The people in Boulder didn’t just deal with paparazzi and journalists and repetitive, circular gossip and probing questions. They also dealt with fear, and basic assumptions about the fabric of their world that were shredded overnight by one of the strangest murder cases in living memory. They also accrued a claim to authority, by way of proximity, and you can see some of the “actors” toggling between genuine empathy and the treat of being asked unsavory questions in front of a camera.

It’s fitting that Casting JonBenét is on Netflix, where true crime series like Making a Murderer and Amanda Knox have been a boon for business. The platform isn’t all about private viewing or guilty indulgence, but that’s a part of the culture around laptop screen TV and binge-watching. And Green is fully aware that she has a better chance of getting her movie seen in a streaming context. “I think people actually watch documentaries on Netflix,” she points out. “We’ll get people who wouldn’t normally go to the theater to see a documentary.” They’ll also get people who have fed the Netflix algorithm an interest in unsolved murder cases, something millions of us have done.

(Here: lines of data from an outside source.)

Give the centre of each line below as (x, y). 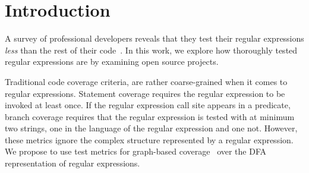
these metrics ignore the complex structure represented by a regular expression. (149, 139)
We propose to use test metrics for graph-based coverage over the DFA (136, 151)
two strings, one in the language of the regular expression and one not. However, (151, 128)
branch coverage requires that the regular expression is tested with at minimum (150, 116)
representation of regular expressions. (72, 163)
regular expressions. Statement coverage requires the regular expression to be (145, 93)
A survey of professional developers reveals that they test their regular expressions (154, 38)
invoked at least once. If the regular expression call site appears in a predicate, (148, 105)
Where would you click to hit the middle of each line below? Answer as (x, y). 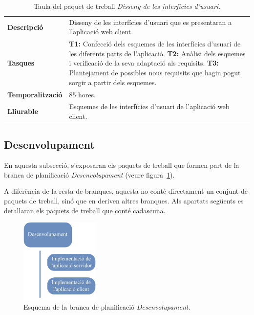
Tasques (21, 63)
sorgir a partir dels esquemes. (113, 82)
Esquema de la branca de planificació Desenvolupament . (107, 307)
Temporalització (35, 94)
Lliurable (23, 111)
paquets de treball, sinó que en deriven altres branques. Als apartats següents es (124, 201)
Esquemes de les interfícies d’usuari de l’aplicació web (149, 106)
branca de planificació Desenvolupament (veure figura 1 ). (89, 174)
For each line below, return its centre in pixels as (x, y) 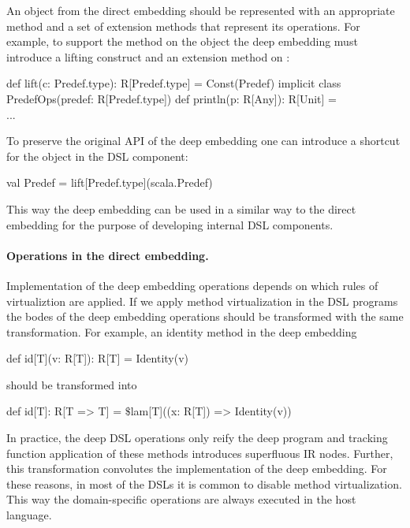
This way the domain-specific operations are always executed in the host (181, 499)
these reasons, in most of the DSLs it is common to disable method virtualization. (204, 483)
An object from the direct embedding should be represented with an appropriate (201, 10)
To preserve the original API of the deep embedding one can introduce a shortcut (203, 141)
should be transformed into (72, 384)
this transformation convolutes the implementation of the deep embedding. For (197, 469)
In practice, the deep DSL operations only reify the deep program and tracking (197, 438)
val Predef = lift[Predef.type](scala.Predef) (110, 182)
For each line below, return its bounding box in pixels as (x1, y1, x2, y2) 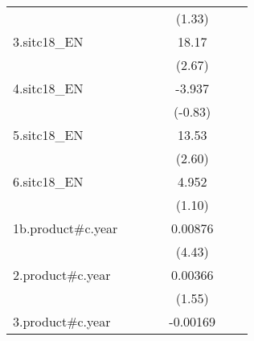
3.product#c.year (13, 312, 111, 331)
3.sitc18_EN (13, 32, 84, 51)
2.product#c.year (13, 265, 111, 284)
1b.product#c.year (13, 219, 118, 237)
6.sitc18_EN (13, 172, 84, 191)
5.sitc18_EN (13, 125, 84, 144)
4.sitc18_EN (13, 79, 84, 97)
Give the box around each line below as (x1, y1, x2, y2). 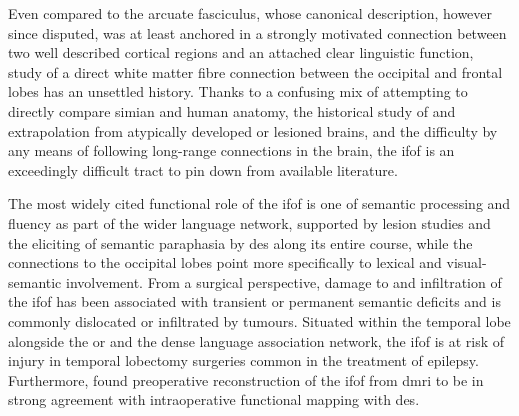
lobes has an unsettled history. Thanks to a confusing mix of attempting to (8, 81, 468, 102)
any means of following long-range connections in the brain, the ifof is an (8, 140, 455, 161)
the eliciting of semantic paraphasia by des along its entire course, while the (8, 232, 473, 253)
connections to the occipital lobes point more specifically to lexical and (8, 252, 442, 273)
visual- (446, 252, 487, 273)
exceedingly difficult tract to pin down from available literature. (8, 159, 398, 180)
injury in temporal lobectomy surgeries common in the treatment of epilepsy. (8, 350, 479, 371)
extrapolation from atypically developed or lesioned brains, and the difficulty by (8, 120, 498, 141)

Green says the film is interested in understanding why JonBenét is still on tabloid covers 20 years after her death, and why people (including herself and her cast) are so taken in by true crime sagas. As explanation she lands on the bizarre details of the case, noting that it’s “weird, weirder than Twin Peaks” and empathy — “I think all of us in some way can bring our own emotional baggage to a story like this.” Both are probably true, though her film is at its finest when it’s doing something else. The gimmick of putting dozens of people into the Ramsey’s clothes makes space for at least one element in the story that Green might not have been able to get at otherwise — the sick thrill of literally trying someone else’s nightmare on for size.